However, the significance of KDM5C in gastric cancer oncogenesis and cancer progression is not fully understood so far. Here we revealed the potential role of KDM5C in gastric cancer proliferation, invasion, and metastasis.

Material and Methods

Patients and Tissue Samples

A total of 39 gastric cancer tissue samples, along with matched normal tissues, were used in this study. All of the samples were obtained from the second affiliated hospital of Soochow University between 2011 and 2013. For all of the patients who participated in this study, written informed consent was obtained, which was approved by the Ethical Committee of Soochow University School of Medicine.

Cell Culture and Reagents

The gastric cancer cell lines (NCI-N87, AGS, MKN45, and GES-1) were obtained from the American Type Culture Collection (Rockville, Maryland). Antibodies that had been raised against KDM5C, p53, p27, and p21 were purchased from Cell Signaling Technology (Beverly, Maryland), and a mouse antiproliferating cell nuclear antigen (PCNA) antibody was obtained from Abcam (Cambridge, Maryland).
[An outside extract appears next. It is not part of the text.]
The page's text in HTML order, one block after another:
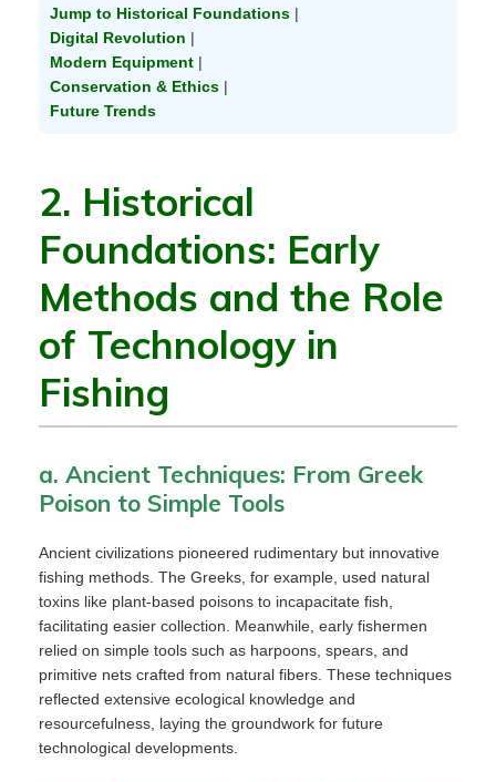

The signal silence p53 small-interfering short hairpin RNA (siRNA) and its control siRNA were purchased from Cell Signaling Technology. All of the remaining reagents were obtained from Sigma-Aldrich (St. Louis, Missouri), unless otherwise specified.

Plasmid Construction and Transfection

For overexpression, the complementary DNA (cDNA) representing the complete open reading frame of KDM5C was cloned into the pcDNA3.1 vector (Invitrogen, Carlsbad, California) to generate the KDM5C expression plasmid. The expression plasmid was verified by sequencing both strands and was used to transfect the NCI-N87 cells to establish the KDM5C overexpression cell line. For KDM5C RNA interference, the control and KDM5C shRNA plasmids were purchased from Santa Cruz Biotechnology (Santa Cruz, California) and was used to transfect the MKN45 cells to establish the KDM5C knockdown cell line. The transfection efficiency of KDM5C was confirmed by Western blotting and quantitative reverse transcription polymerase chain reaction (qRT-PCR) analyses.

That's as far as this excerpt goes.